2) Role of CPE in Cancer Metastasis
Elucidation of molecules that control cancer cell growth and invasion will greatly facilitate the identification of biomarkers that can predict impending tumor metastasis while providing targets for therapy. Despite the huge repertoire of biomarkers reported to be useful in identifying aggressive tumors and predicting prognosis, for most cancers there is a dearth of reliable markers for predicting future metastasis from biopsies or resected primary tumors. Recently, we identified a new molecule, an alternatively spliced isoform of carboxypeptidase E (CPE-ΔN) that lacks the N-terminus present in the WT CPE. Human tumor cell lines from liver, colon, breast, prostate, colon, head, and neck that are highly metastatic showed higher expression of CPE-ΔN than did matched tumor lines with low metastatic potential. We also demonstrated that CPE-ΔN plays a role in promoting growth and cell invasion in human cancer cells. Overexpression of CPE-ΔN in the low-metastatic human hepatocellular carcinoma (HCC) cells significantly increased cell proliferation and migration by upregulating expression of a metastasis gene. When si-RNA downregulated CPE-ΔN expression in highly metastatic cell lines from breast, prostate, head and neck, colon, and liver, the si-CPE treated cells showed inhibition. In all the tumor lines, suppression of CPE expression led to a 70 to 85 percent inhibition of invasion. In vivo animal studies, mice with the si-scr-HCC-derived tumors developed intrahepatic metastasis and extrahepatic metastasis to the lung while mice inoculated with si-CPE-ΔN-HCC derived tumors had smaller tumors and failed to demonstrate metastasis. Our in vitro and in vivo results demonstrated that CPE-ΔN is a newly discovered mediator of metastasis of several human tumor cells.

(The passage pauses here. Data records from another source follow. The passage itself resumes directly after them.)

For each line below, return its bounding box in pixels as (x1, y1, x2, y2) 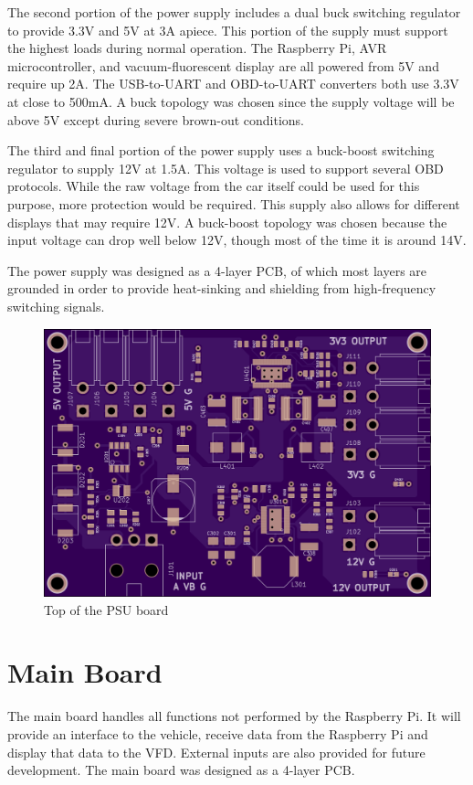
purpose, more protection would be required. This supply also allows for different (7, 194, 460, 213)
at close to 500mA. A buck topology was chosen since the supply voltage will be (7, 91, 455, 111)
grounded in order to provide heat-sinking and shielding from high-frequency (7, 279, 436, 298)
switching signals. (7, 296, 105, 315)
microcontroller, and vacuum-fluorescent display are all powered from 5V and (7, 56, 439, 75)
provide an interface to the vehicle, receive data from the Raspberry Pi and (7, 724, 428, 743)
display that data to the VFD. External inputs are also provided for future (7, 742, 426, 761)
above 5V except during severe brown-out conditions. (7, 110, 304, 129)
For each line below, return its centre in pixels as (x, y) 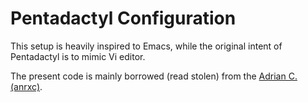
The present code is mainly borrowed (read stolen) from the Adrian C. (154, 76)
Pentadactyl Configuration (123, 18)
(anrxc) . (26, 86)
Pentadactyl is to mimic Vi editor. (78, 56)
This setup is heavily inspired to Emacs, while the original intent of (146, 46)
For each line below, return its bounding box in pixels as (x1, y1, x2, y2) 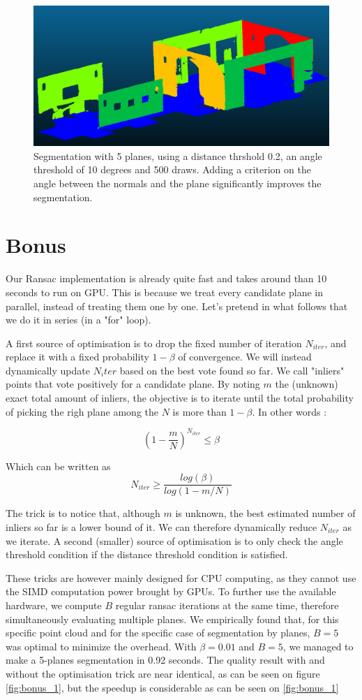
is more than (172, 404, 227, 418)
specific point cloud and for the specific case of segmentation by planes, (6, 625, 310, 640)
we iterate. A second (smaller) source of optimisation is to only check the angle (6, 533, 343, 548)
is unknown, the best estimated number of (175, 506, 356, 520)
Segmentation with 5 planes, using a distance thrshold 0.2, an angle (33, 148, 322, 163)
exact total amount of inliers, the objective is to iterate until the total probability (6, 391, 354, 405)
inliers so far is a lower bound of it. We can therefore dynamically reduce (6, 520, 317, 534)
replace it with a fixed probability (6, 349, 149, 364)
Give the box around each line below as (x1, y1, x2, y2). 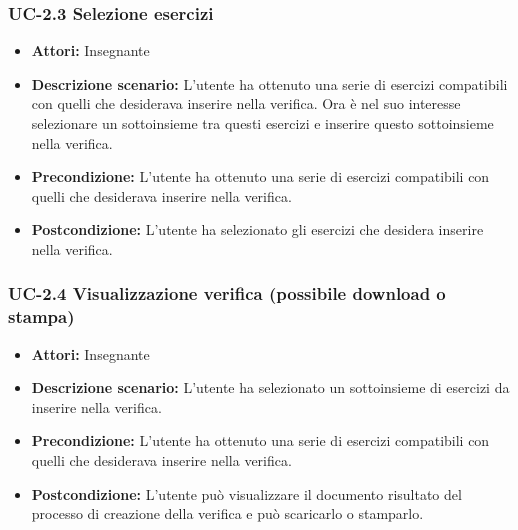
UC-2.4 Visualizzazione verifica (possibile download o (8, 281, 446, 306)
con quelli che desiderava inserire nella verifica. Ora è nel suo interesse (31, 93, 461, 114)
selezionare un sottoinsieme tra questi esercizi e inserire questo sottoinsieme (31, 113, 494, 133)
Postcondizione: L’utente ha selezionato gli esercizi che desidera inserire (31, 219, 484, 240)
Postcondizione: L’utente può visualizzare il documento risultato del (31, 483, 462, 504)
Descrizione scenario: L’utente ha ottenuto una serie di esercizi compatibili (31, 73, 508, 94)
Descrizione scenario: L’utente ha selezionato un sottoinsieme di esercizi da (31, 377, 510, 398)
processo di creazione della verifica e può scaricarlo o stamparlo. (31, 503, 424, 524)
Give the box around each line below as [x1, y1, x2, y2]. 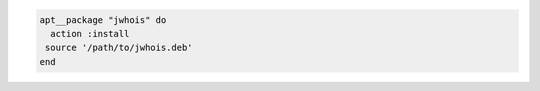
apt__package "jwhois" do [39, 14, 167, 25]
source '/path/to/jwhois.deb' [45, 42, 194, 54]
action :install [50, 28, 130, 39]
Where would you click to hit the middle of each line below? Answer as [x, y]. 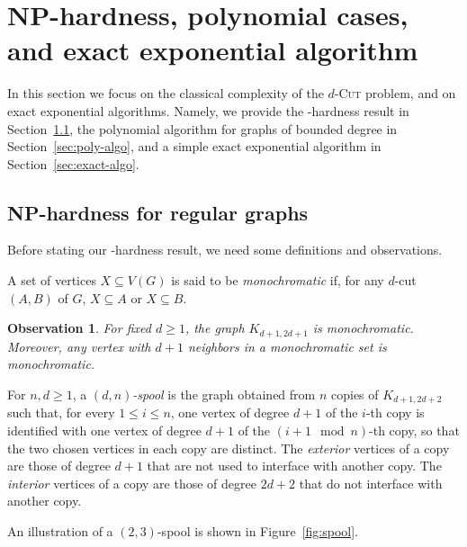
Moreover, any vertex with [79, 346]
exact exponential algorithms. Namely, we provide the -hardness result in [208, 110]
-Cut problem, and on [395, 93]
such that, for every [61, 412]
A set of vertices [52, 280]
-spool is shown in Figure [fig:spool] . [257, 530]
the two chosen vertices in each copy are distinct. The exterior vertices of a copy [229, 448]
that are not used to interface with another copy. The [294, 466]
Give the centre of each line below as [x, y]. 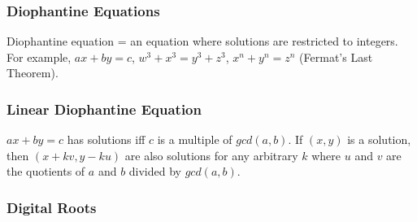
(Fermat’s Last [336, 57]
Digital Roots [52, 207]
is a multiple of [195, 139]
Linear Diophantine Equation [104, 109]
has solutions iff [106, 139]
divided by [155, 171]
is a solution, [379, 139]
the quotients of [46, 171]

To determine if CPE-ΔN is a useful biomarker for predicting recurrence and metastasis, we analyzed two retrospective cohorts of patients in blinded studies. Using quantitative RT-PCR and Western blots, we measured CPE-ΔN mRNA and protein levels in primary tumors from HCC and colon cancer patients. RT-PCR verified that only CPE-ΔN mRNA but not WT CPE mRNA was expressed in primary HCC or colonic tumors. Using qRT-PCR, we compared CPE-ΔN mRNA in the primary tumor (T) with that in surrounding non-tumor (N) tissue and determined the ratio (T/N). In 89.8 percent of HCC patients who were disease-free one year after surgery, their CPE-ΔN mRNA ratio was less than or equal to 2, whereas 92 percent of patients with extra- or intrahepatic metastasis/recurrence exhibited a T/N ratio greater than 2. Thus, CPE-ΔN is potentially a powerful prognostic biomarker for predicting future metastasis.